Re: Want to prove E=mc²? University labs should try this!

On Tue, 19 Nov 2024 9:41:32 +0000, ProkaryoticCaspaseHomolog wrote:

On Tue, 19 Nov 2024 0:13:44 +0000, rhertz wrote:

<snip>

At steady state, the absorbed power equals the input power. So the
cavity will emit IR in all directions, distorting your weight
measurements since the emitted IR carries momentum.

<snip>
The discussion was distorted when I used LIGO to cite examples of
current advancements in technology.
The proposed cavity IS NOT accumulating power, but continuously storing
energy. Quite a different story.
Grossly speaking, and with a perfect 100% reflectivity, the cavity
stores
18,000 J/Hr, or 1,296,000 Joules in 72 hours.
But, as Caltech doc. stated, 1 photon out of 5,000,000 is lost at every
reflection.
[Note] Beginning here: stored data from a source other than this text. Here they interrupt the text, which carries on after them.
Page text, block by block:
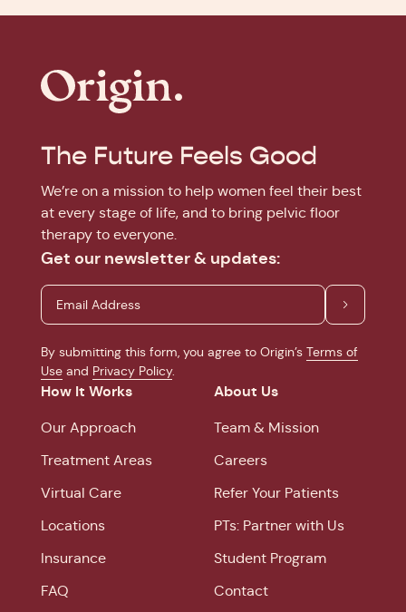
The Future Feels Good
We’re on a mission to help women feel their best
at every stage of life, and to bring pelvic floor
therapy to everyone.
Get our newsletter & updates:
By submitting this form, you agree to Origin’s Terms of
Use and Privacy Policy.
How It Works
Our Approach
Treatment Areas
Virtual Care
Locations
Insurance
FAQ
About Us
Team & Mission
Careers
Refer Your Patients
PTs: Partner with Us
Student Program
Contact
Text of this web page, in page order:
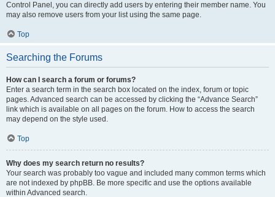
Control Panel, you can directly add users by entering their member name. You
may also remove users from your list using the same page.
Top
Searching the Forums
How can I search a forum or forums?
Enter a search term in the search box located on the index, forum or topic
pages. Advanced search can be accessed by clicking the “Advance Search”
link which is available on all pages on the forum. How to access the search
may depend on the style used.
Top
Why does my search return no results?
Your search was probably too vague and included many common terms which
are not indexed by phpBB. Be more specific and use the options available
within Advanced search.

So, I made calculations with photons instead. Maybe I'm
fatally wrong, but these are the numbers:
h = 6.62607E-34 J.sec
λ = 5.50E-07 m
c = 3.00E+08 m/s
E(1 photon) = 1.21E-48 Joules
5 W = 5 Joules x sec = 4.12E+48 photons x sec
Number of 3.14 mm² spots within the 5cm radius cavity = 2,500
bounces/sec in the cavity = 3.00E+09 bounces/sec
photon hits/sec in the cavity 1.37E+39
photons hit/sec x spot 5.4879643E+35
photons reflected/sec x spot 5.4879632E+35
photons lost/sec x spot 1.10E+29
energy lost/sec x spot 1.33E-19 J
energy lost/sec in the cavity 3.33E-16 J
energy lost/Hr in the cavity 1.20E-12 J
energy lost/Hr in the cavity 2.87E-13 cal/Hr
********************************************
This tiny result is quite different if I use 18,000 J/Hr stored in a
perfect cavity, and produce a loss of 2.0E-07 due to a reflectivity of
99.99998 %, which gives a loss of 0.0036 Joules/Hr = 0.00086 cal/Hr.
********************************************
Enjoy destroying the calculations with photons. The heat generated seems
to be extremely low for my taste.
I don't know if I made a huge mistake in the first part. The second part
(18,000 J/Hr) surely is wrong.
Finally, don't forget that the cavity should increase the number of
photons inside at a rate of 1,48E+52 photons/Hr.
Not all of them suffer 3.00E+09 bounces/sec. The new wave of photons/sec
should have a discount in the number of hits/sec (or hour), so not all
of them are affected by the same loss in 72 hours.